── Exercise materials

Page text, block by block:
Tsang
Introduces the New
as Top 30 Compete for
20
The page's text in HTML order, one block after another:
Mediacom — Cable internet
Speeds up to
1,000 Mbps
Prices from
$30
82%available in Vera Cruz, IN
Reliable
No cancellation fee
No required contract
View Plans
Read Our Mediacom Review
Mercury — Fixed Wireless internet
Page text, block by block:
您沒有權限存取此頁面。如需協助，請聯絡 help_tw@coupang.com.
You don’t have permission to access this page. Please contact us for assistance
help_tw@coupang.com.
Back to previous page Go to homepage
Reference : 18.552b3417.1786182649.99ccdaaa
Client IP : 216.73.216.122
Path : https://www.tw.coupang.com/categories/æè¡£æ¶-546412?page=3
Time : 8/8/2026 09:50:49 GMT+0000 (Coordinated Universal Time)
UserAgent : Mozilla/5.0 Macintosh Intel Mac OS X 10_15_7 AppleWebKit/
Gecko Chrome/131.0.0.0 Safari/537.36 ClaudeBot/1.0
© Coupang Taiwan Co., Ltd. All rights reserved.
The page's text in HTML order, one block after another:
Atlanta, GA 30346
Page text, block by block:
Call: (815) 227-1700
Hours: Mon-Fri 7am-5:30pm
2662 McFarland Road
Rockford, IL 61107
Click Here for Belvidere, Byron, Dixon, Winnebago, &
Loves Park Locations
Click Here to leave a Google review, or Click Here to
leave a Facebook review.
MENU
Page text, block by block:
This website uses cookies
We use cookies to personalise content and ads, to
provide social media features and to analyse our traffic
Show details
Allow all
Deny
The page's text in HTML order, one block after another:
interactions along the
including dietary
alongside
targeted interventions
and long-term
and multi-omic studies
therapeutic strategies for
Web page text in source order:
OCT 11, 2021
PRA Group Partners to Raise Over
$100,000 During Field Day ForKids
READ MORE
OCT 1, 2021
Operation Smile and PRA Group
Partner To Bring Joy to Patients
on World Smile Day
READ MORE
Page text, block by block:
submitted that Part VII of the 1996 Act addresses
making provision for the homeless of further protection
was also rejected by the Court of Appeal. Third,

────

* _The task_
What you give back should match the entries above exactly.

* _Answer to this problem_
Page text, block by block:
Tsang
Introduces the New
as Top 30 Compete for
20
The page's text in HTML order, one block after another:
Mediacom — Cable internet
Speeds up to
1,000 Mbps
Prices from
$30
82%available in Vera Cruz, IN
Reliable
No cancellation fee
No required contract
View Plans
Read Our Mediacom Review
Mercury — Fixed Wireless internet
Page text, block by block:
您沒有權限存取此頁面。如需協助，請聯絡 help_tw@coupang.com.
You don’t have permission to access this page. Please contact us for assistance
help_tw@coupang.com.
Back to previous page Go to homepage
Reference : 18.552b3417.1786182649.99ccdaaa
Client IP : 216.73.216.122
Path : https://www.tw.coupang.com/categories/æè¡£æ¶-546412?page=3
Time : 8/8/2026 09:50:49 GMT+0000 (Coordinated Universal Time)
UserAgent : Mozilla/5.0 Macintosh Intel Mac OS X 10_15_7 AppleWebKit/
Gecko Chrome/131.0.0.0 Safari/537.36 ClaudeBot/1.0
© Coupang Taiwan Co., Ltd. All rights reserved.
The page's text in HTML order, one block after another:
Atlanta, GA 30346
Page text, block by block:
Call: (815) 227-1700
Hours: Mon-Fri 7am-5:30pm
2662 McFarland Road
Rockford, IL 61107
Click Here for Belvidere, Byron, Dixon, Winnebago, &
Loves Park Locations
Click Here to leave a Google review, or Click Here to
leave a Facebook review.
MENU
Page text, block by block:
This website uses cookies
We use cookies to personalise content and ads, to
provide social media features and to analyse our traffic
Show details
Allow all
Deny
The page's text in HTML order, one block after another:
interactions along the
including dietary
alongside
targeted interventions
and long-term
and multi-omic studies
therapeutic strategies for
Web page text in source order:
OCT 11, 2021
PRA Group Partners to Raise Over
$100,000 During Field Day ForKids
READ MORE
OCT 1, 2021
Operation Smile and PRA Group
Partner To Bring Joy to Patients
on World Smile Day
READ MORE
Page text, block by block:
submitted that Part VII of the 1996 Act addresses
making provision for the homeless of further protection
was also rejected by the Court of Appeal. Third,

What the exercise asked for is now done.